Japan PM set for re-election after `Abenomics` poll win

 Japanese Prime Minister Shinzo Abe is set to be re-elected on Wednesday with a broadly similar cabinet following his mid-December election triumph that was billed as a referendum on his economic growth blitz.

Tokyo: Japanese Prime Minister Shinzo Abe is set to be re-elected on Wednesday with a broadly similar cabinet following his mid-December election triumph that was billed as a referendum on his economic growth blitz.

Abe`s incumbent cabinet are scheduled to resign en masse Wednesday morning before parliament elects the 60-year-old premier with an overwhelming majority following his ruling coalition`s victory in the December 14 general election.

Abe will then announce his new cabinet Wednesday afternoon, which local media say will be largely unchanged, and include deputy premier and finance minister Taro Aso as well as foreign minister Fumio Kishida.

Abe`s Liberal Democratic Party-led coalition swept the ballot, winning a two-thirds majority in the lower house election. The upper chamber is also controlled by his ruling bloc.

The conservative leader billed the election as a referendum on his Abenomics growth plan, and pledged to concentrate on re-igniting the world`s number three economy, calling it his "top priority".

Japan had appeared on track for recovery after Abe swept to power in late 2012, but an April sales tax rise slammed the brakes on growth and plunged the economy into recession.

"We heard people`s voices calling for me to push on with Abenomics," he told a news conference following the election.

"I will carry out economic measures powerfully and boldly."As a first step, Abe is expected to announce fresh measures later this week, partially financed by a supplementary budget worth some 3.0 trillion yen ($25 billion) to counter the post tax-rise downturn.

The new measures will feature housing loan subsidies and tuition support for students, Japan`s leading Yomiuri newspaper and other media reported.

Abenomics -- a blend of big government spending, monetary easing and reforms to Japan`s highly regulated economy -- has sent the yen sharply lower and boosted stocks.

But Abe`s failure to implement some of the tough changes economists say are needed -- re-imagining the labour market and tackling an inefficient agricultural sector -- has left the premier open to the charge that he is pursuing style over substance.
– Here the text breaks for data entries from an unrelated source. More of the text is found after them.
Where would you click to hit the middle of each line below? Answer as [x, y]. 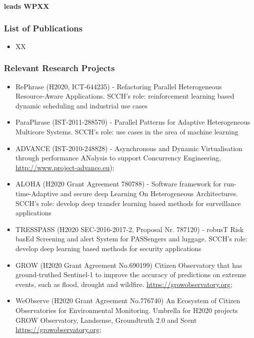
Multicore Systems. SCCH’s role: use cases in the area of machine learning [127, 131]
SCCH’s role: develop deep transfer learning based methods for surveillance [128, 203]
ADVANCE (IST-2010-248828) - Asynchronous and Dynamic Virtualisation [129, 148]
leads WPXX [27, 6]
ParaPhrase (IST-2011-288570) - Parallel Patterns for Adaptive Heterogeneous [133, 122]
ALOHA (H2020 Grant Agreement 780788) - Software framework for [118, 184]
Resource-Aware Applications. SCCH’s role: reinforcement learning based [125, 96]
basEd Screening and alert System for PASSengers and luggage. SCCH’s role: [131, 239]
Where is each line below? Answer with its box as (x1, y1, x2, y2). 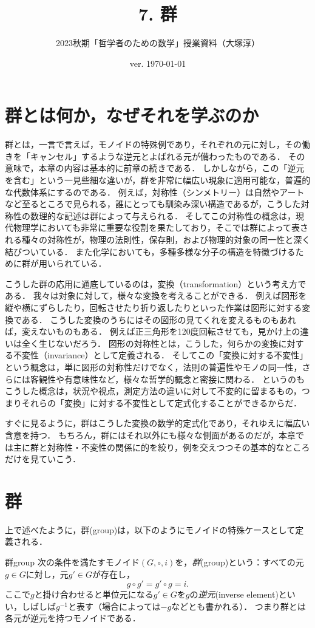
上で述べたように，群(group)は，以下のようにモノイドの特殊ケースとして (5, 523, 296, 536)
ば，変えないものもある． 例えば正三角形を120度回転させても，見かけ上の (5, 325, 300, 338)
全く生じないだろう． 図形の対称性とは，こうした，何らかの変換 (21, 336, 279, 349)
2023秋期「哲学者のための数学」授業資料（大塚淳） (56, 36, 260, 49)
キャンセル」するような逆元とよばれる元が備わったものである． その (30, 149, 305, 162)
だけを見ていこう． (5, 452, 81, 465)
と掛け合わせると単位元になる (34, 588, 154, 601)
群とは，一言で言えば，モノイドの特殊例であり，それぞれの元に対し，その (5, 138, 302, 151)
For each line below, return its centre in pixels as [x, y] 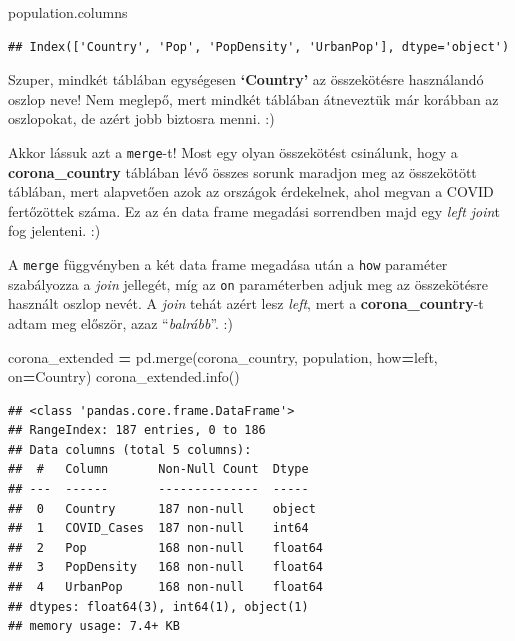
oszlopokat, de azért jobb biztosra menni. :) [141, 118]
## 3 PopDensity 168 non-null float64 [165, 567]
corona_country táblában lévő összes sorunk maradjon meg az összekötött [242, 171]
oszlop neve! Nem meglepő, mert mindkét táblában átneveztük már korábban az [253, 98]
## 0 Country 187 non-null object [162, 508]
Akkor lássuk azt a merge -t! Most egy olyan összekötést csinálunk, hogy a [233, 151]
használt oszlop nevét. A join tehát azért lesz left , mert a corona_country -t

Analysts say the election victory was less a resounding endorsement of Abe and his policies, than a symptom of a weak and fragmented opposition offering few credible alternatives.

According to a post-election opinion poll conducted by the Yomiuri, just seven percent of respondents thought his economic measures were the reason for the victory, while 55 percent said the LDP should have won fewer seats.

In addition to the economy, Abe has also vowed to pursue his nationalist agenda, including trying to persuade a sceptical public of the need to revise Japan`s pacifist constitution.

Abe`s desire to water down Japan`s constitution, imposed by the US after the end of World War II, has proved divisive at home and strained already tense relations with China.

Relations began to thaw last month after a more than two year chill, which Beijing blamed on Abe`s provocative nationalism, including a visit to a war shrine and equivocations on Japan`s wartime record of enslaving women for sex.